Your copy should start at the line with "returning the location" and end at the line with "auch die Effekte, die" in the data below. Transcribe only those lines, exactly, pictures excluded.

:: Working data ::

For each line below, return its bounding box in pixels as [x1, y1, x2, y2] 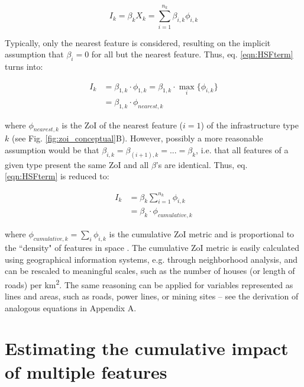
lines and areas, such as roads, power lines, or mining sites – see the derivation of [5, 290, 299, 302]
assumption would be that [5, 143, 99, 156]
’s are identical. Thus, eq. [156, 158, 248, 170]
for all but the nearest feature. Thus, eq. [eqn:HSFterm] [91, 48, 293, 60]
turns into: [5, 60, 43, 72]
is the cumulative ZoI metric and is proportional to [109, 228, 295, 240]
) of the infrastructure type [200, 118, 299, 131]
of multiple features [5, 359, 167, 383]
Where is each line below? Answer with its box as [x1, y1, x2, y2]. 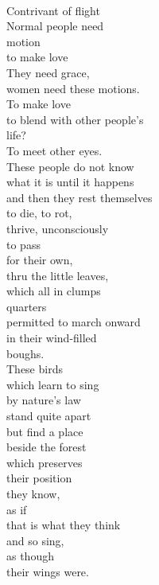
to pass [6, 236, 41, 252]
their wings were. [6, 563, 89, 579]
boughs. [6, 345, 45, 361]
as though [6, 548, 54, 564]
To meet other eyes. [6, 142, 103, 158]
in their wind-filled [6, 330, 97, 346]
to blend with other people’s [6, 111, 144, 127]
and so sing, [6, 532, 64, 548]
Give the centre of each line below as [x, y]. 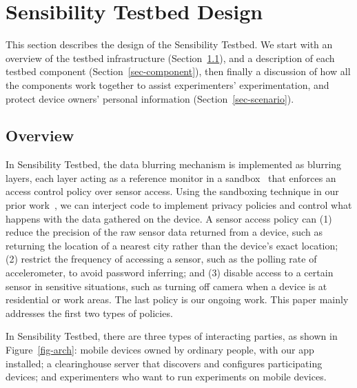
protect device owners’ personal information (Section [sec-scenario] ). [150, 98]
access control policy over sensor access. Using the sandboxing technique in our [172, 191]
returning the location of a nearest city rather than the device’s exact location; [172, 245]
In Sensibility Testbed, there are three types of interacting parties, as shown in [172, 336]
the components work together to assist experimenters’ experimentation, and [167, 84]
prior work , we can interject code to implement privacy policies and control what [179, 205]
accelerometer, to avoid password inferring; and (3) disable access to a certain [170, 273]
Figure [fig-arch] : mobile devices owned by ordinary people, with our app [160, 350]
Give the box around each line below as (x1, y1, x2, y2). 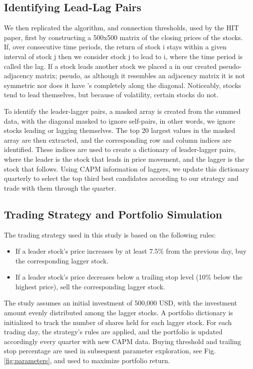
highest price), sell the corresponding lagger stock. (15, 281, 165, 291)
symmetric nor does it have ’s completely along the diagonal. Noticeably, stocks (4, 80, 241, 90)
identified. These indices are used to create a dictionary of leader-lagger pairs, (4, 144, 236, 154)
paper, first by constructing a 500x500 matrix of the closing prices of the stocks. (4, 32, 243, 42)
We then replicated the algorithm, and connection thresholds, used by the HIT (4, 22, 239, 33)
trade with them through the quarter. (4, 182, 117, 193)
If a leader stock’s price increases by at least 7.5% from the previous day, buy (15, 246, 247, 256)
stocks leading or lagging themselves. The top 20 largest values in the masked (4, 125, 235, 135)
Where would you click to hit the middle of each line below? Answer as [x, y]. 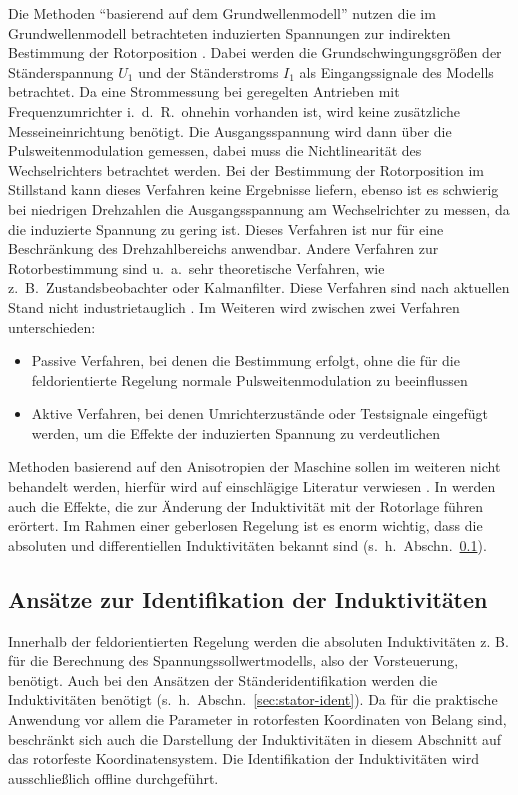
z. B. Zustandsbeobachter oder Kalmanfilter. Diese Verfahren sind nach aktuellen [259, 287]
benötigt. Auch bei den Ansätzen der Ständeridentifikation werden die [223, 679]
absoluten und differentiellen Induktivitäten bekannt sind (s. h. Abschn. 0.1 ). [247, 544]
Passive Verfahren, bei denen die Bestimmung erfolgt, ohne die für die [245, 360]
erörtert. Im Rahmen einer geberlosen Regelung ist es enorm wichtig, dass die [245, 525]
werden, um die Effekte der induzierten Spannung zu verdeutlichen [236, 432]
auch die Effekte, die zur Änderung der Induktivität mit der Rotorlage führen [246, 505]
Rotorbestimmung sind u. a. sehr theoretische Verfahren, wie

:::

> [Answer section]
returning the location of a nearest city rather than the device’s exact location; [172, 245]
In Sensibility Testbed, there are three types of interacting parties, as shown in [172, 336]
the components work together to assist experimenters’ experimentation, and [167, 84]
prior work , we can interject code to implement privacy policies and control what [179, 205]
accelerometer, to avoid password inferring; and (3) disable access to a certain [170, 273]
Figure [fig-arch] : mobile devices owned by ordinary people, with our app [160, 350]
Give the box around each line below as (x1, y1, x2, y2). 
highest price), sell the corresponding lagger stock. (15, 281, 165, 291)
symmetric nor does it have ’s completely along the diagonal. Noticeably, stocks (4, 80, 241, 90)
identified. These indices are used to create a dictionary of leader-lagger pairs, (4, 144, 236, 154)
paper, first by constructing a 500x500 matrix of the closing prices of the stocks. (4, 32, 243, 42)
We then replicated the algorithm, and connection thresholds, used by the HIT (4, 22, 239, 33)
trade with them through the quarter. (4, 182, 117, 193)
If a leader stock’s price increases by at least 7.5% from the previous day, buy (15, 246, 247, 256)
stocks leading or lagging themselves. The top 20 largest values in the masked (4, 125, 235, 135)
Where would you click to hit the middle of each line below? Answer as [x, y]. 
z. B. Zustandsbeobachter oder Kalmanfilter. Diese Verfahren sind nach aktuellen [259, 287]
benötigt. Auch bei den Ansätzen der Ständeridentifikation werden die [223, 679]
absoluten und differentiellen Induktivitäten bekannt sind (s. h. Abschn. 0.1 ). [247, 544]
Passive Verfahren, bei denen die Bestimmung erfolgt, ohne die für die [245, 360]
erörtert. Im Rahmen einer geberlosen Regelung ist es enorm wichtig, dass die [245, 525]
werden, um die Effekte der induzierten Spannung zu verdeutlichen [236, 432]
auch die Effekte, die zur Änderung der Induktivität mit der Rotorlage führen [246, 505]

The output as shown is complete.